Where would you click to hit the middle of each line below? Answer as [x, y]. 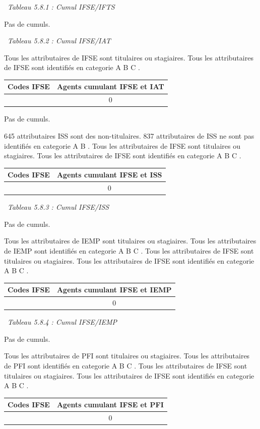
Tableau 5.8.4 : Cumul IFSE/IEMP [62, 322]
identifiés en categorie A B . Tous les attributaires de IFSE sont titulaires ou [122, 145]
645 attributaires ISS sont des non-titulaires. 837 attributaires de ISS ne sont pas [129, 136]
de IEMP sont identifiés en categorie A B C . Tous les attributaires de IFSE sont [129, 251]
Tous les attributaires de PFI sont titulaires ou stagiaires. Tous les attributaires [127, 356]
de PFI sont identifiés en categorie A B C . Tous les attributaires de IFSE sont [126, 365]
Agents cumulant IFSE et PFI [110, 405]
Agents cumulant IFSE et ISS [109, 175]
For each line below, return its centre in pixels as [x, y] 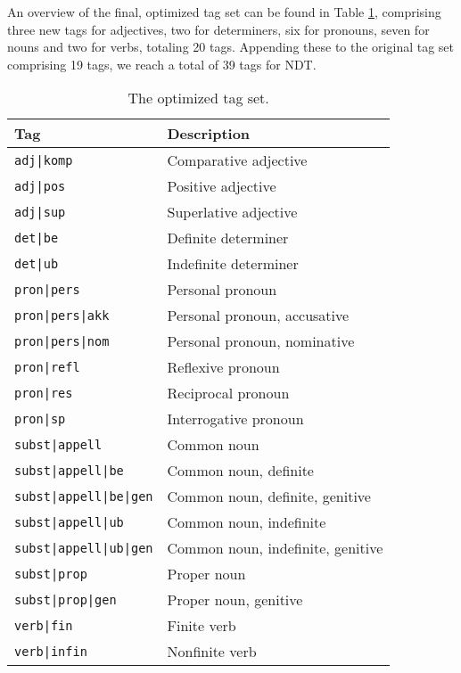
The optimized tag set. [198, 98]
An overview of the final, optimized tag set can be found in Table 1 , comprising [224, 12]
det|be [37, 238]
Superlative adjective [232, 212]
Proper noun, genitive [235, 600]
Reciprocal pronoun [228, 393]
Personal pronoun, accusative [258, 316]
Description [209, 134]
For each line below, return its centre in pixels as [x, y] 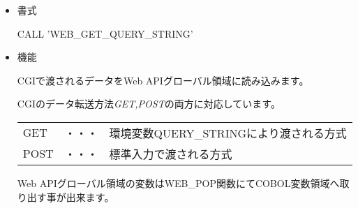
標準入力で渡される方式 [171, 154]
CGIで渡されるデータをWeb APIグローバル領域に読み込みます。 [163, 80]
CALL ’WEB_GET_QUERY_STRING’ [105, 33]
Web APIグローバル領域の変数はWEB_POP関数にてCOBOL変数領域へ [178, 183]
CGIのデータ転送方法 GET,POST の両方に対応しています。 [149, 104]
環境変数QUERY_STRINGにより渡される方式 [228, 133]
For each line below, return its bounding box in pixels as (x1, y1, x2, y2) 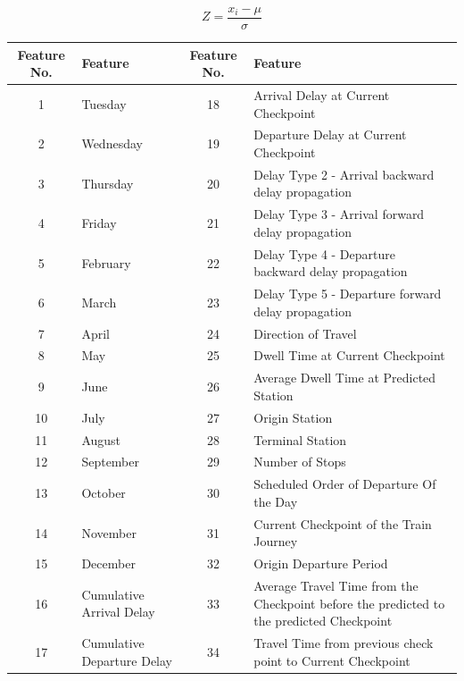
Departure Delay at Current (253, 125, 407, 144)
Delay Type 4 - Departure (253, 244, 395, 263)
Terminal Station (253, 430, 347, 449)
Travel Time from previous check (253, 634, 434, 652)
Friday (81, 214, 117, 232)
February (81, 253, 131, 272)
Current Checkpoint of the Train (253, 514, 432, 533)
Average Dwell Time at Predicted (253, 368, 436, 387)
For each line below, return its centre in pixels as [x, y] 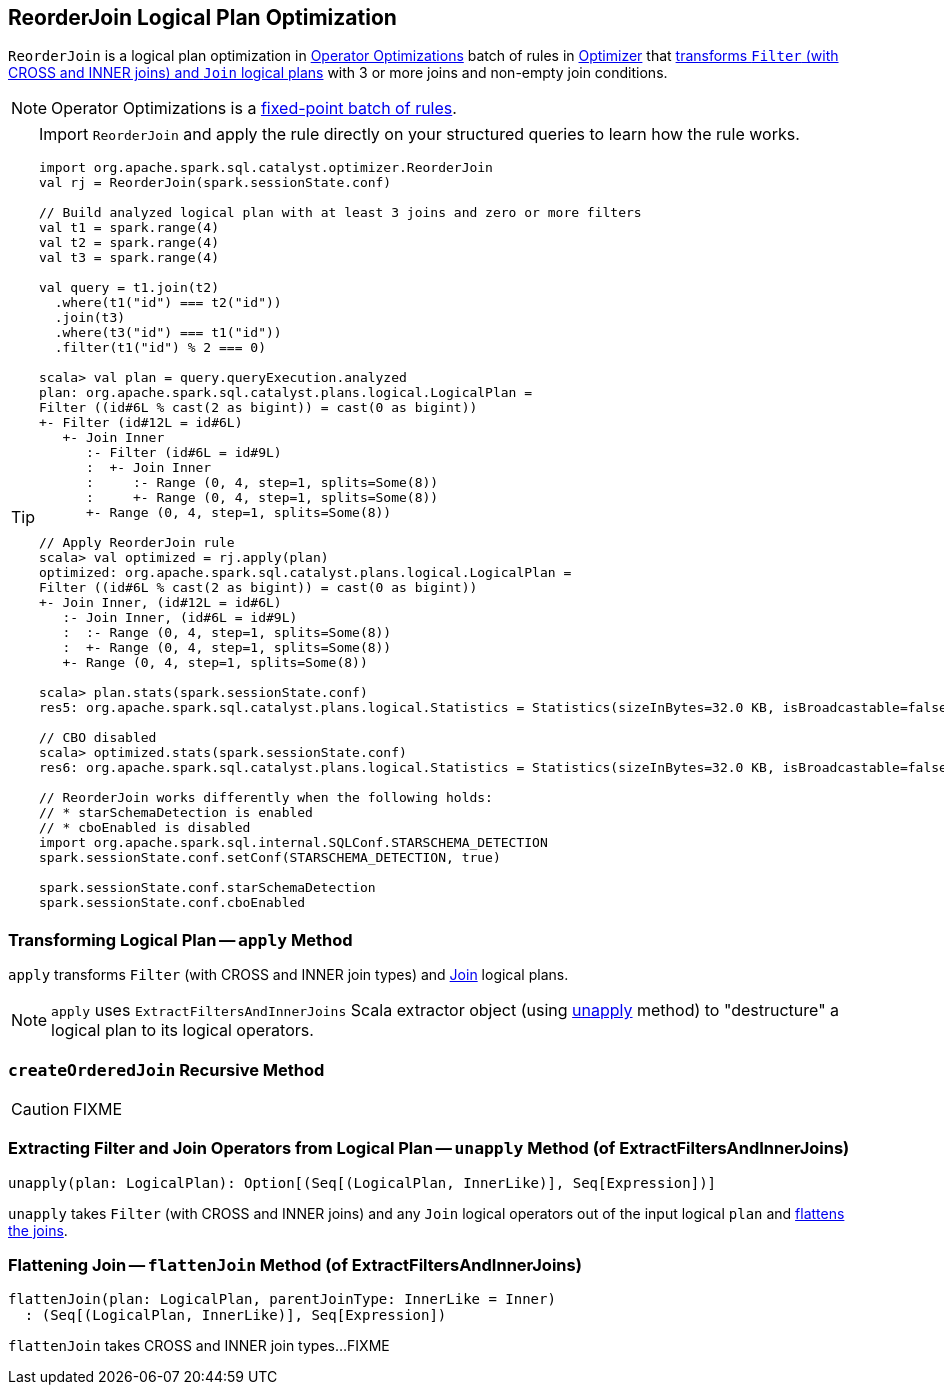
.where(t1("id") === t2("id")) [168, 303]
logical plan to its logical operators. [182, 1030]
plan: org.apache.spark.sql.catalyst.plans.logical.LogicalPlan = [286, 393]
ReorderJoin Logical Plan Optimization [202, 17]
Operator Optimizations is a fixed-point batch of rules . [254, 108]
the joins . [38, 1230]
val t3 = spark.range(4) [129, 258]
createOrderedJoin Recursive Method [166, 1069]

= Exercise goal =
"The optimized tag set. [198, 98]" marks the last line to keep. Retype every line from the start of the entries through that one, exactly, and drop the pictures.

= Expected answer =
Where would you click to hit the middle of each line below? Answer as [x, y]. 
Tableau 5.8.4 : Cumul IFSE/IEMP [62, 322]
identifiés en categorie A B . Tous les attributaires de IFSE sont titulaires ou [122, 145]
645 attributaires ISS sont des non-titulaires. 837 attributaires de ISS ne sont pas [129, 136]
de IEMP sont identifiés en categorie A B C . Tous les attributaires de IFSE sont [129, 251]
Tous les attributaires de PFI sont titulaires ou stagiaires. Tous les attributaires [127, 356]
de PFI sont identifiés en categorie A B C . Tous les attributaires de IFSE sont [126, 365]
Agents cumulant IFSE et PFI [110, 405]
Agents cumulant IFSE et ISS [109, 175]
For each line below, return its centre in pixels as [x, y] 
The optimized tag set. [198, 98]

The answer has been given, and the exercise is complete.